Of all the lines below, return only those starting with the line holding "Hasta Dónde Llegamos" and going on through the line holding "reservar el oxígeno para viajar?", exactly as written.
MATERIALS PROVIDED START
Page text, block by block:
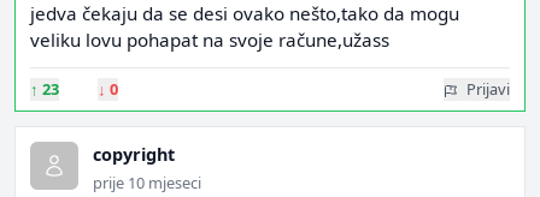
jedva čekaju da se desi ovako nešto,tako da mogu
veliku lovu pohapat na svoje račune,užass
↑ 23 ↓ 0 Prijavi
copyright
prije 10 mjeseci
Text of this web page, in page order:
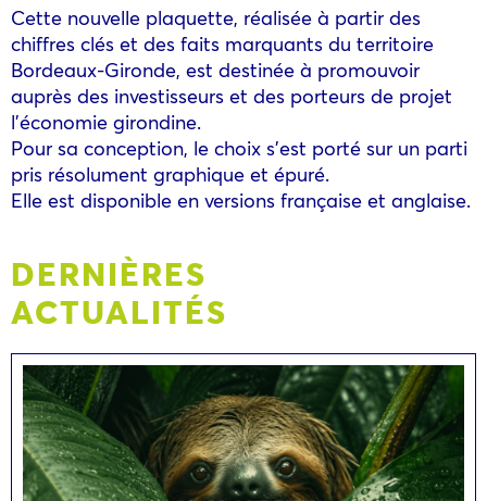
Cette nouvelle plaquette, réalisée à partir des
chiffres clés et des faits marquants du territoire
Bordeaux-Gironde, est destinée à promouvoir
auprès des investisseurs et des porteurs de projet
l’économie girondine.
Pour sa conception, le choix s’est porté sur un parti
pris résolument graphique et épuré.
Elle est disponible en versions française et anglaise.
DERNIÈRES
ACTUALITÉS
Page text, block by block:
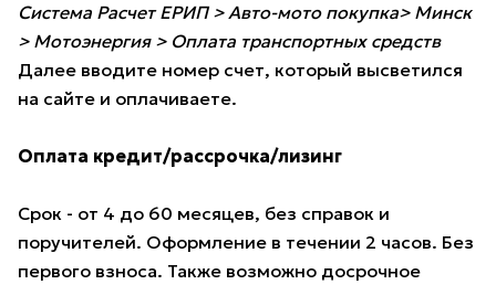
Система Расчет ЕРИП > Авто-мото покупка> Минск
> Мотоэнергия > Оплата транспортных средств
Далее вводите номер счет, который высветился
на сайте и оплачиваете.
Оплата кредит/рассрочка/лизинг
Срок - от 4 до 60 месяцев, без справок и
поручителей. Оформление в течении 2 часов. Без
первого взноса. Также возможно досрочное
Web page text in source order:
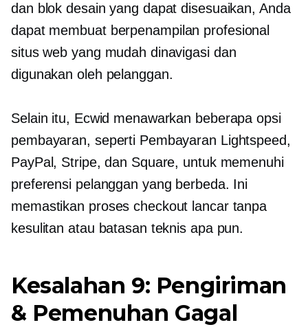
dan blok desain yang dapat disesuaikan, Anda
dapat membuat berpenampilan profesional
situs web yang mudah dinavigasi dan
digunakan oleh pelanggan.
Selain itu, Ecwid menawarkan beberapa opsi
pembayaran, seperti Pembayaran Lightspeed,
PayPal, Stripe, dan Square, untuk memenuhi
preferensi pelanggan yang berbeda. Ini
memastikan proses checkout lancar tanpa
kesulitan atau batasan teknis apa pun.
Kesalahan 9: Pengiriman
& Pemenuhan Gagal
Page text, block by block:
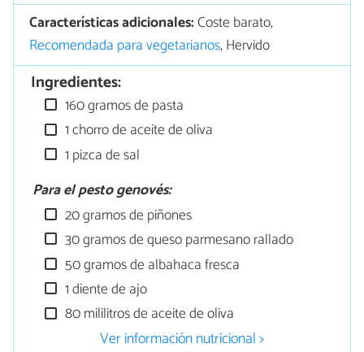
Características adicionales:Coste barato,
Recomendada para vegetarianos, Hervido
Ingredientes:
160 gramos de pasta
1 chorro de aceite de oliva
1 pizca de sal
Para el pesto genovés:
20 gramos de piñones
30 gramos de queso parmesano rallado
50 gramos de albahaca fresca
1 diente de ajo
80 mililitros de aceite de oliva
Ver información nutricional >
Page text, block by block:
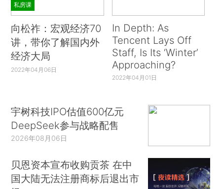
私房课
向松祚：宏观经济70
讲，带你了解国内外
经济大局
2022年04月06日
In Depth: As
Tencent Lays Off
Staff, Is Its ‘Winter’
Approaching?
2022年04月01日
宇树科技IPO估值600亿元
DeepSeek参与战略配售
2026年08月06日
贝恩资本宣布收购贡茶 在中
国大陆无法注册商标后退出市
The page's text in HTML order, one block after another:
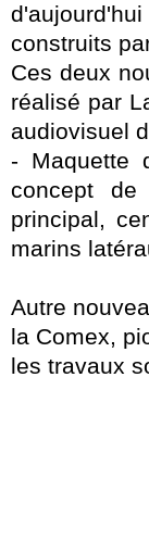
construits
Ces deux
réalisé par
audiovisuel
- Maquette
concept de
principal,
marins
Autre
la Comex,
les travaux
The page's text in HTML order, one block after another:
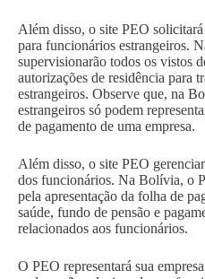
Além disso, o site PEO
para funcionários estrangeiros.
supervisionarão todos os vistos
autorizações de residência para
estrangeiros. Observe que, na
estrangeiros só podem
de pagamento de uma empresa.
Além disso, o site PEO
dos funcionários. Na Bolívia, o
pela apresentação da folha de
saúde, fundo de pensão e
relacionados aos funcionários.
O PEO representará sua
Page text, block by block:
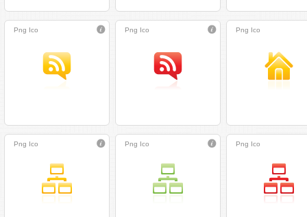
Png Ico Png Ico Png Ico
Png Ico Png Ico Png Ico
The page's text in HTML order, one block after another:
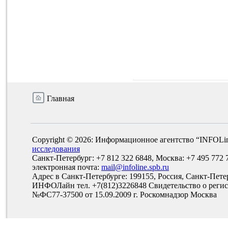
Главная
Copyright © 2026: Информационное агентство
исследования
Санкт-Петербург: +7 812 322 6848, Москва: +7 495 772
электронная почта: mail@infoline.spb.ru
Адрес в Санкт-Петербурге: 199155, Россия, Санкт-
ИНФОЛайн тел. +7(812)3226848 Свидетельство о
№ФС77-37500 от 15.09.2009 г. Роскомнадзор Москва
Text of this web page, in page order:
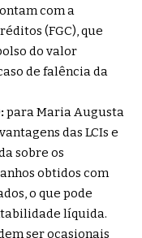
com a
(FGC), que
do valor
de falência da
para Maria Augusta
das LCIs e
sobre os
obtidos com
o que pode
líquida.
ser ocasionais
MATERIALS PROVIDED END
MATERIALS PROVIDED START
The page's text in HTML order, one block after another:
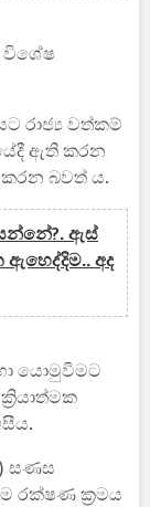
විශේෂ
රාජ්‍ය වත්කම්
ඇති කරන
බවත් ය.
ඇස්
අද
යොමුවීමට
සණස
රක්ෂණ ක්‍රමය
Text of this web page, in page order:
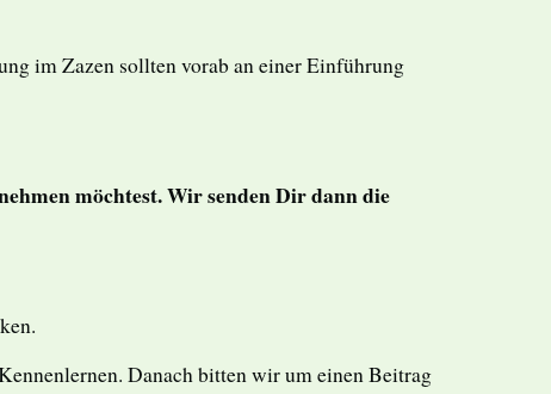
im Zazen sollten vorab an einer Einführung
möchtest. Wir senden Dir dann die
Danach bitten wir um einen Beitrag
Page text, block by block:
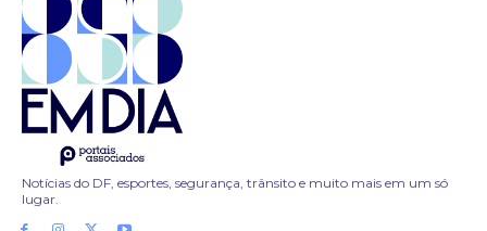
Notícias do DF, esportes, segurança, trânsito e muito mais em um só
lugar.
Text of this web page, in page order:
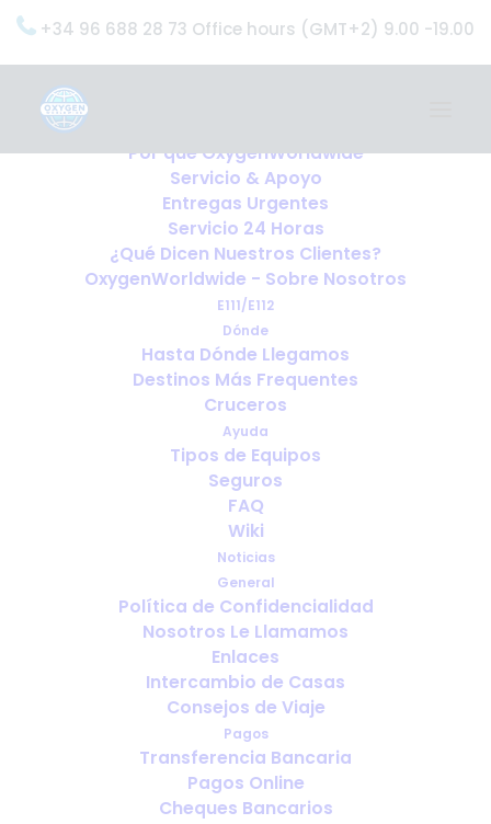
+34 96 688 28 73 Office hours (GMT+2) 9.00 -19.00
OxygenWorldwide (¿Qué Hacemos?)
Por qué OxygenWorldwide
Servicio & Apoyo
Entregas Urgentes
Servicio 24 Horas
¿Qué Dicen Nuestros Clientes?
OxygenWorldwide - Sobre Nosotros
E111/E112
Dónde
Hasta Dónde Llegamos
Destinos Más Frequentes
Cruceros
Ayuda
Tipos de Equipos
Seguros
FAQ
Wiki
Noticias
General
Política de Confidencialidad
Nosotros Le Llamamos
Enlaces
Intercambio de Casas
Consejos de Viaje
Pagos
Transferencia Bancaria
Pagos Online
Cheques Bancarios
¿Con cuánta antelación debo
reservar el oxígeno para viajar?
MATERIALS PROVIDED END
### YOUR SOLUTION
Hasta Dónde Llegamos
Destinos Más Frequentes
Cruceros
Ayuda
Tipos de Equipos
Seguros
FAQ
Wiki
Noticias
General
Política de Confidencialidad
Nosotros Le Llamamos
Enlaces
Intercambio de Casas
Consejos de Viaje
Pagos
Transferencia Bancaria
Pagos Online
Cheques Bancarios
¿Con cuánta antelación debo
reservar el oxígeno para viajar?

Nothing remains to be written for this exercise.